The Unit provides enabling research, technology, instruments, technical services and training for nuclear security, including the verification of treaties and agreements, to Inspection Agencies, States and operators. Activities range from nuclear non-destructive analysis to surveillance, verification and detection technologies, including the proliferation assessment of new reactor systems and the specialist analysis of open source information and satellite imagery.


IPSC - Traceability and Vulnerability Assessment

The Unit Traceability and Vulnerability Assessment is developing, evaluating, and applying methods for assessing vulnerabilities of complex systems and infrastructures to technological, manmade (voluntary or not) and natural hazards. These methods are applied to energy security, maritime and ground transport security and food safety to identify possible solutions that counteract these vulnerabilities or reduce potential risks.


IPSC - Major Accident Hazards Bureau

The Major Accident Hazards Bureau (MAHB) has the specific remit to give independent scientific and technical support to the Commission to ensure the successful implementation and monitoring of EU policy on the control of major hazards and the prevention and mitigation of major accidents involving dangerous substances, chiefly the Seveso II Directive (96/82/EC).
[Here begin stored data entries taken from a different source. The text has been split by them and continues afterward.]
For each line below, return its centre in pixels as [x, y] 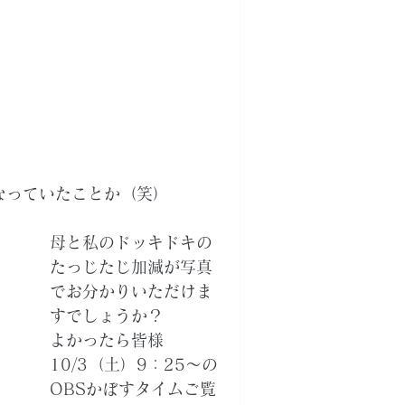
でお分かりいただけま [131, 291]
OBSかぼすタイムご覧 [133, 389]
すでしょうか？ [107, 316]
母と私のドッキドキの [131, 242]
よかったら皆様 [107, 340]
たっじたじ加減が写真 [131, 267]

Regarding monitoring, MAHB actively promotes an information and methodology exchange between Member State inspectors to ensure a harmonised application of the Seveso II Directive in each country, through the Mutual Joint Visits programme and a dedicated website. MAHB maintains and updates the Major Accident Reporting System (MARS), analysing accident reports and extracting and disseminating the "lessons learnt" to competent authorities, industry and the safety research community in general.